Linken-Bundestagsfraktionsvize Dietmar Bartsch hat zu Beginn des Parteitages in Göttingen eine stärkere Geschlossenheit der zerstrittenen Partei angemahnt. "Wir alle haben eine Verpflichtung, hier einen neuen Aufbruch der Linken zu gestalten. Ich bin zuversichtlich und meine, dass wir Montag neu am Start sind und wieder angreifen", sagte Bartsch.

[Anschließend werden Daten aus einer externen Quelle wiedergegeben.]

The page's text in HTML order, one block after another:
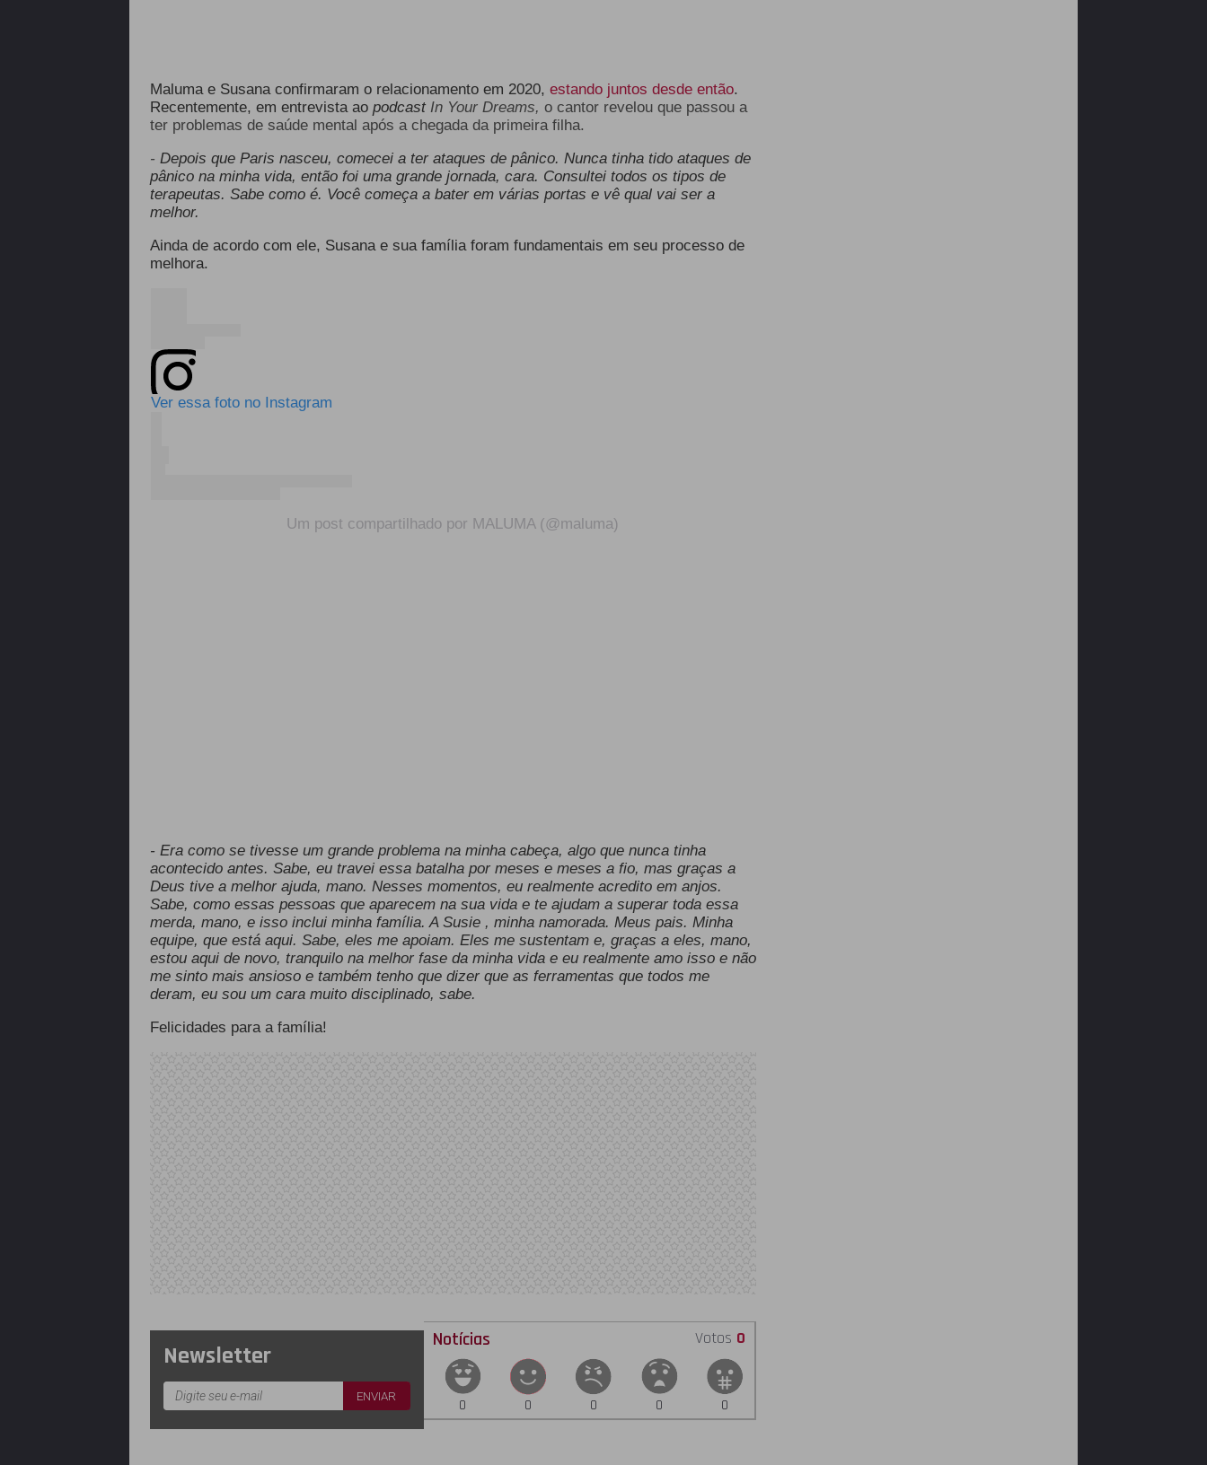
Maluma e Susana confirmaram o relacionamento em 2020, estando juntos desde então.
Recentemente, em entrevista ao podcast In Your Dreams, o cantor revelou que passou a
ter problemas de saúde mental após a chegada da primeira filha.
- Depois que Paris nasceu, comecei a ter ataques de pânico. Nunca tinha tido ataques de
pânico na minha vida, então foi uma grande jornada, cara. Consultei todos os tipos de
terapeutas. Sabe como é. Você começa a bater em várias portas e vê qual vai ser a
melhor.
Ainda de acordo com ele, Susana e sua família foram fundamentais em seu processo de
melhora.
Ver essa foto no Instagram
Um post compartilhado por MALUMA (@maluma)
- Era como se tivesse um grande problema na minha cabeça, algo que nunca tinha
acontecido antes. Sabe, eu travei essa batalha por meses e meses a fio, mas graças a
Deus tive a melhor ajuda, mano. Nesses momentos, eu realmente acredito em anjos.
Sabe, como essas pessoas que aparecem na sua vida e te ajudam a superar toda essa
merda, mano, e isso inclui minha família. A Susie , minha namorada. Meus pais. Minha
equipe, que está aqui. Sabe, eles me apoiam. Eles me sustentam e, graças a eles, mano,
estou aqui de novo, tranquilo na melhor fase da minha vida e eu realmente amo isso e não
me sinto mais ansioso e também tenho que dizer que as ferramentas que todos me
deram, eu sou um cara muito disciplinado, sabe.
Felicidades para a família!
Newsletter
Notícias Votos 0
0 0 0 0 0

Er fürchte keine Spaltung – weder in der Programmdebatte noch bei der Wahl der neuen Doppelspitze, sagte Bartsch. Bundestagsfraktionschef Gregor Gysi hatte dagegen vor einem Scheitern des Parteitags und einem Auseinanderbrechen der Partei gewarnt.

"Es geht um die Existenz der Partei"

Der Landesvorsitzende der Linken in Mecklenburg-Vorpommern , Steffen Bockhahn, sah die Situation in der von Richtungskämpfen blockierten Partei ebenfalls skeptischer: "Ich hoffe, dass auf diesem Parteitag nicht das Siegen und Besiegen eine Rolle spielt, sondern das Miteinander. Das wird keine leichte Aufgabe", sagte er. Es sei nicht übertrieben, von einer drohenden Selbstzerstörung der Linken zu sprechen. "Es geht um die Existenz der Partei – und zwar egal wo", sagte Bockhahn.

"Wenn man nur lange genug über eine Spaltung redet, dann schafft man es auch, dass sie kommt. Wir haben nur diese eine Chance." Falls die Reformer und der linke Gewerkschaftsflügel in Göttingen nicht zusammenfinden sollten, könne dies auch viele Mitglieder an der Basis frustrieren, sagte Bockhahn: "Ich glaube, dass es wichtig ist, dass sich nach den Wahlen alle in dieser Partei wiederfinden, weil sonst etwas passieren kann, wovor ich viel mehr Angst habe."